- Task: In the data that follows, find the line containing "mengalokasikan sumber daya"; then quote that line and every line after it, exactly, through the last one.

-.-.-

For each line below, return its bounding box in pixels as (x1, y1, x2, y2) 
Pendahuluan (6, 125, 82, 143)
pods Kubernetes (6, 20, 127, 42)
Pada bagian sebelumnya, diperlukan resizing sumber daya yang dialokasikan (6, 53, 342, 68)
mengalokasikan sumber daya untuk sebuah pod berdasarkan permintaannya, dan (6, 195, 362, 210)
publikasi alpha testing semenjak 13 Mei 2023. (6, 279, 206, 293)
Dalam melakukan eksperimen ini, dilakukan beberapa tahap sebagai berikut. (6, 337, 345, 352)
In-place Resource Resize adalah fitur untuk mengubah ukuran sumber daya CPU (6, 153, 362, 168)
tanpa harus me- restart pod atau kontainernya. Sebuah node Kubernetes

-.-.-

- Answer area:
mengalokasikan sumber daya untuk sebuah pod berdasarkan permintaannya, dan (6, 195, 362, 210)
publikasi alpha testing semenjak 13 Mei 2023. (6, 279, 206, 293)
Dalam melakukan eksperimen ini, dilakukan beberapa tahap sebagai berikut. (6, 337, 345, 352)
In-place Resource Resize adalah fitur untuk mengubah ukuran sumber daya CPU (6, 153, 362, 168)
tanpa harus me- restart pod atau kontainernya. Sebuah node Kubernetes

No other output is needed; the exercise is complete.